All of this sort of infrastructure within corporations in our capitalist economy essentially enables people who have savings, to trust somebody else with their money to actually go and do something with it.
Trevor Fetter: And that is the essence of that course. So it's really about management, but it's also about learning the language of business, which is essentially accounting and financial statements. And, just by way of example, this case discussion that we're going to have tomorrow is within a hospital setting where the management of the hospital is looking at different procedures they perform and they're having difficulty figuring out the cost and profitability of the different procedures. Are they charging enough? Should they be charging more? Should they focus on reducing costs? Something's wrong and they're trying to figure it out. And all they have going into this is a method in which they're using a very primitive ratio of cost to charges, presumes that every type of procedure has the same cost structure as expressed as a percentage of what they're getting paid to do it. Which obviously just doesn't make any sense to anybody.
Trevor Fetter: So in their quest for cost control they start to examine the resources that go into the procedures and they come to some interesting conclusions about the relative profitability of the different services. Not that they're going to stop doing the unprofitable ones, because it's a children's hospital. They have a mission they're performing such as life changing surgeries on child patients. But it gives them insights into how they might change the utilization of resources. This is what I'm talking about - it’s at the heart of what Derek pioneered, and for our students, it's quite eye opening.

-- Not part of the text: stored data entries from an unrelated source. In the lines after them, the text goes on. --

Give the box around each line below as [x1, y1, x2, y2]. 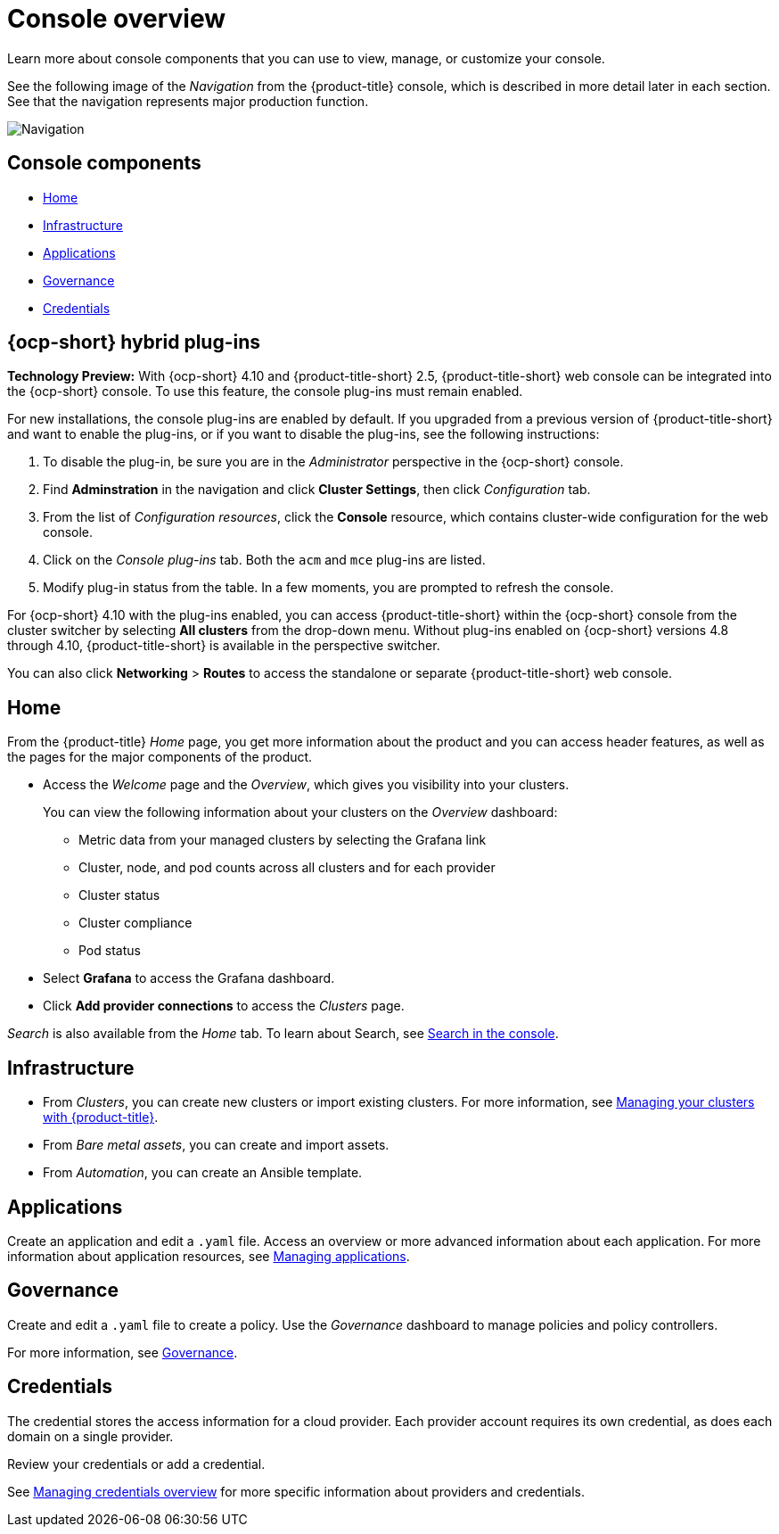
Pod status [78, 943, 141, 959]
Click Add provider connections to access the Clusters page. [43, 998, 405, 1014]
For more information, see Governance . [7, 1344, 238, 1360]
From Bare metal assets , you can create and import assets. [43, 1137, 389, 1153]
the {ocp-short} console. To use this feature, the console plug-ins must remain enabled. [7, 383, 523, 400]
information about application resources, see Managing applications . [7, 1248, 410, 1264]
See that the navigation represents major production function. [7, 93, 369, 109]
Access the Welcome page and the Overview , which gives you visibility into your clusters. [43, 777, 570, 793]

Derek Haas: Actually earlier this year, I had a related personal experience at Boston Children's Hospital. My one-year-old son had a flat spot in the back of his head. And so we went into Boston Children's and went through the process to get a helmet fitted for him and then go back for multiple visits. And so, it was kind of surreal to be living that experience after having been teaching that case previously.
Trevor Fetter: And were you keeping track of how much time the clinicians were spending on your son and what that might be costing or were you more concerned about something else?

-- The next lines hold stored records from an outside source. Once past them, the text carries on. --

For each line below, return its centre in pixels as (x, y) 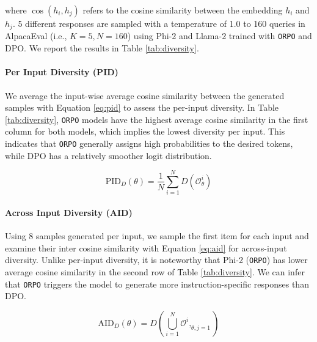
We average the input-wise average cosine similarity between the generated (145, 95)
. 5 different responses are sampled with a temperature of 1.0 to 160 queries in (159, 23)
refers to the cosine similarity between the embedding (183, 10)
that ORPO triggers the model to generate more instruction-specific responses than (157, 284)
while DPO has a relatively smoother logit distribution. (108, 155)
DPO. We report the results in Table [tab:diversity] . (102, 48)
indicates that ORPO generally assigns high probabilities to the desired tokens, (149, 143)
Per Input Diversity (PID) (62, 72)
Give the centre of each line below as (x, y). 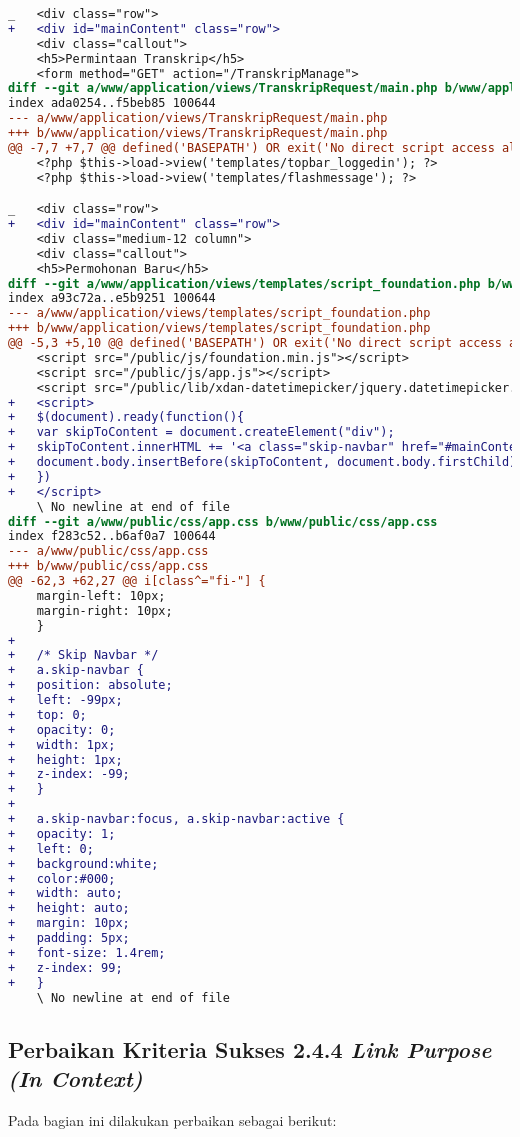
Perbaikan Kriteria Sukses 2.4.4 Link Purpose (250, 1048)
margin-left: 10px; (101, 595)
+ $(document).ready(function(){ (126, 417)
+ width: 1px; (62, 744)
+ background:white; (83, 863)
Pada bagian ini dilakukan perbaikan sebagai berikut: (172, 1120)
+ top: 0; (47, 714)
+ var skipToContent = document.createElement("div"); (201, 432)
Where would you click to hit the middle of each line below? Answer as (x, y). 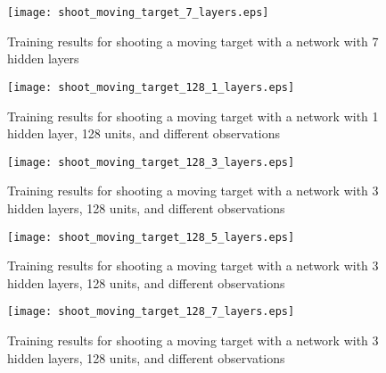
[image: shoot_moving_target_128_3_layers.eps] (151, 162)
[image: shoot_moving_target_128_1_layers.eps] (151, 87)
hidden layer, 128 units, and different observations (144, 133)
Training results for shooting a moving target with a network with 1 (193, 116)
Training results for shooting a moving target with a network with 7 (193, 41)
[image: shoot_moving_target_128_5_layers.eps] (151, 237)
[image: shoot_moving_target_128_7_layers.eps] (151, 312)
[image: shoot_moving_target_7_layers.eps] (138, 12)
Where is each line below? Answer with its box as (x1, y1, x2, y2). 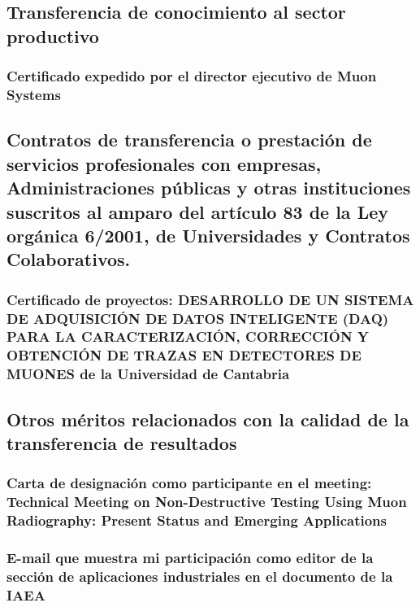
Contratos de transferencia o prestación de (6, 127, 372, 152)
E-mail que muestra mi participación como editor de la (6, 547, 374, 567)
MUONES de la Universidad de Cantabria (6, 364, 290, 384)
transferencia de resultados (6, 430, 237, 455)
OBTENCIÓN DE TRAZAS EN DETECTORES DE (6, 345, 362, 365)
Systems (6, 85, 61, 105)
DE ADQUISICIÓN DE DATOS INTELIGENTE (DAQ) (6, 308, 389, 328)
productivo (6, 23, 99, 48)
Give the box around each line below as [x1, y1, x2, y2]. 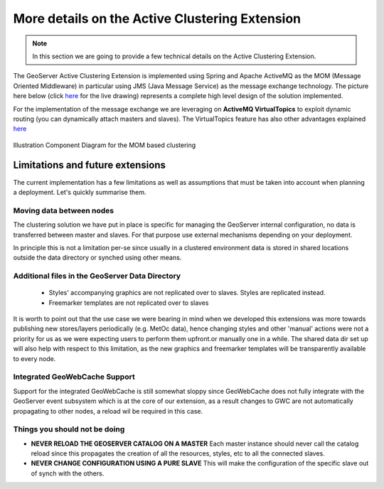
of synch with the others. [31, 469, 105, 478]
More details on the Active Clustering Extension [13, 11, 302, 26]
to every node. [13, 354, 56, 362]
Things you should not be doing [13, 424, 125, 434]
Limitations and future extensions [13, 159, 166, 171]
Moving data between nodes [13, 205, 114, 215]
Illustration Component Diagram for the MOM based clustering [13, 141, 196, 149]
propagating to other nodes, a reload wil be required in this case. [13, 407, 203, 415]
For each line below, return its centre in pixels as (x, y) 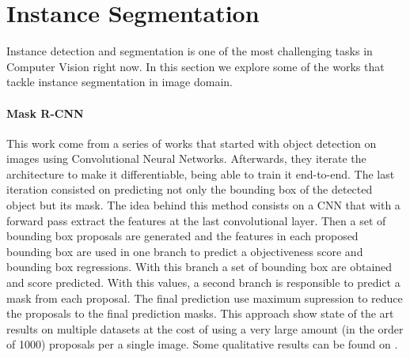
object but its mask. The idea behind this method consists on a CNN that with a (203, 205)
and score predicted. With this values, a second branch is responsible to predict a (203, 283)
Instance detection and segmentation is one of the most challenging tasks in (190, 51)
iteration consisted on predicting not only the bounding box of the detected (190, 189)
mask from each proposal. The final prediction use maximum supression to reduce (205, 298)
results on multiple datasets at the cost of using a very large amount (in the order (205, 328)
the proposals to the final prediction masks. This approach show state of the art (200, 313)
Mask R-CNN (45, 113)
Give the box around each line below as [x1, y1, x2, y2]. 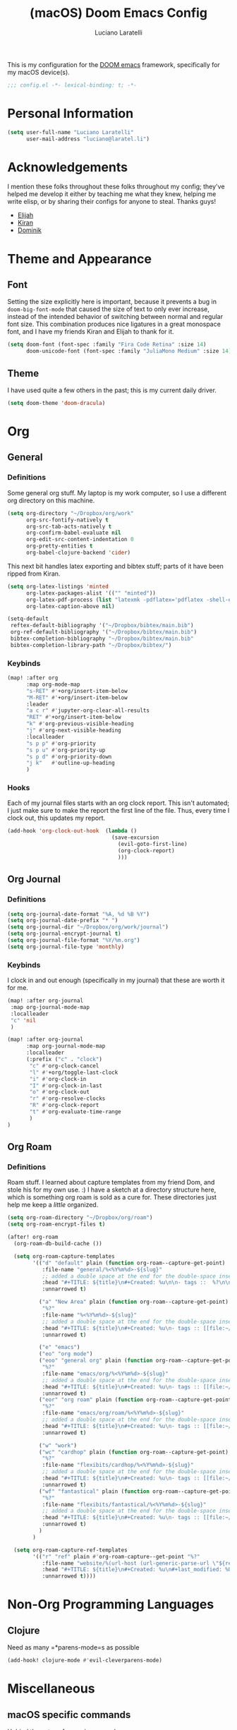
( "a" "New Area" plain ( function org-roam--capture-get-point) [38, 1298, 229, 1306]
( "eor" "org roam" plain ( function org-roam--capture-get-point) [38, 1396, 235, 1403]
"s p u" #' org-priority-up [25, 746, 106, 754]
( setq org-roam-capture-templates [13, 1252, 115, 1260]
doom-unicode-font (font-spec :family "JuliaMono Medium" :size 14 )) [25, 348, 235, 355]
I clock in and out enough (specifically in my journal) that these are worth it [7, 976, 225, 985]
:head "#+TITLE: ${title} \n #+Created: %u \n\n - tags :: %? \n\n [42, 1279, 232, 1286]
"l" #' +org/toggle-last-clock [29, 1069, 119, 1076]

Derek Haas: I must say they were pretty efficient, so I was excited to see that they have a well-oiled machine at this point in time.
Healthcare Cost Control – Using Data to Drive Meaningful Improvements
Trevor Fetter: Well, Suzanne, you have a lot of experience in these settings. How much does healthcare cost control really figure into the equation of when you're thinking about the procedures that your organization is performing and what you ought to be charging. And one of my beliefs about hospitals in general is that there are sort of limitless opportunities to reduce cost and approve efficiency that's good for the patients, but you're putting that into practice every day, on the ground, in a real setting. Maybe you could speak about that.

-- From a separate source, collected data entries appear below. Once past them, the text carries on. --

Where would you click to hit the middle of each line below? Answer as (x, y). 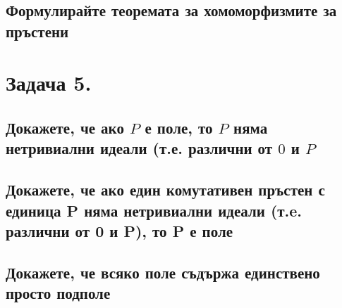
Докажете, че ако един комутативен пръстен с (165, 190)
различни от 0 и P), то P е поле (119, 230)
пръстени (37, 31)
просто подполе (58, 293)
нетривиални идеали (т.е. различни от (139, 148)
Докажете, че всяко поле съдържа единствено (163, 272)
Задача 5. (49, 83)
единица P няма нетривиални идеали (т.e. (154, 210)
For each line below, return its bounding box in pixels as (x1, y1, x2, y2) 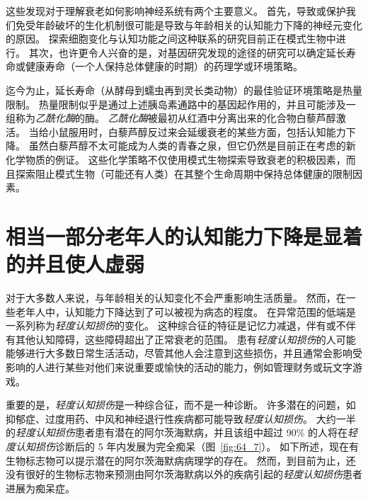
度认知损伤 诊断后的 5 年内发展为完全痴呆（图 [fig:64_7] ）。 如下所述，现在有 (6, 438, 359, 453)
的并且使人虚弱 (6, 249, 145, 278)
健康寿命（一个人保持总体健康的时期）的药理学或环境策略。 (25, 59, 303, 74)
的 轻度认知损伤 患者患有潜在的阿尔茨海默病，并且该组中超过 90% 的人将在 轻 (6, 425, 357, 440)
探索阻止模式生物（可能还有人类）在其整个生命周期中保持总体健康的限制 (15, 166, 352, 181)
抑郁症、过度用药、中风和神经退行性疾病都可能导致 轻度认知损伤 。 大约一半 (6, 411, 356, 426)
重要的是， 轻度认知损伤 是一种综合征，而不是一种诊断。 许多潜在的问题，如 (6, 397, 356, 412)
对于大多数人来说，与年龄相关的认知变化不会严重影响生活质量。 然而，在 (6, 290, 346, 305)
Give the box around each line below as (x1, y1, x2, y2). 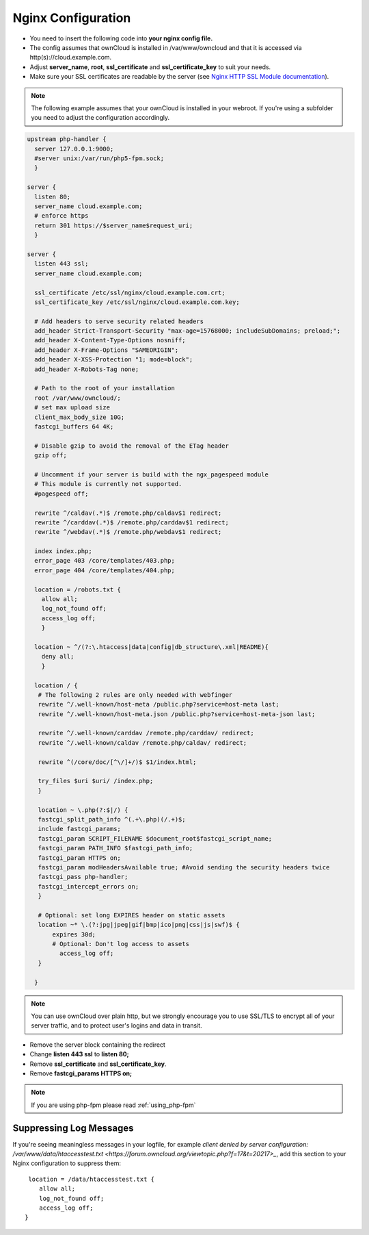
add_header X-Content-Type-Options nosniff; (34, 336, 186, 344)
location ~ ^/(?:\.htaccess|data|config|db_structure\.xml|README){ (34, 643, 269, 650)
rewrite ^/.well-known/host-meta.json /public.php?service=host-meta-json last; (38, 710, 316, 718)
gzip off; (34, 452, 68, 459)
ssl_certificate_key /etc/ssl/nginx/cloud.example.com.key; (34, 298, 240, 306)
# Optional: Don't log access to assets (52, 940, 189, 948)
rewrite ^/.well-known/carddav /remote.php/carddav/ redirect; (38, 729, 254, 737)
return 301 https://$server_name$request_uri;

Suzette Song: I’ve got to tell you it's huge and we run our own hospital, but we also we also practice at multiple other hospitals. And one of the most unique things to me, or one of the differences is we all have value analysis teams. So, when you want to do a new procedure, or you want to use an expensive dressing for your total hips say, the steps are the same, you go through this committee, right? And the committee tries to look at research and tries to get an idea of how big is that spend going to be? Are we going to allow the doctors to do this? The doctors all speak fast and we try to really be very convincing on how this is necessary for our patients.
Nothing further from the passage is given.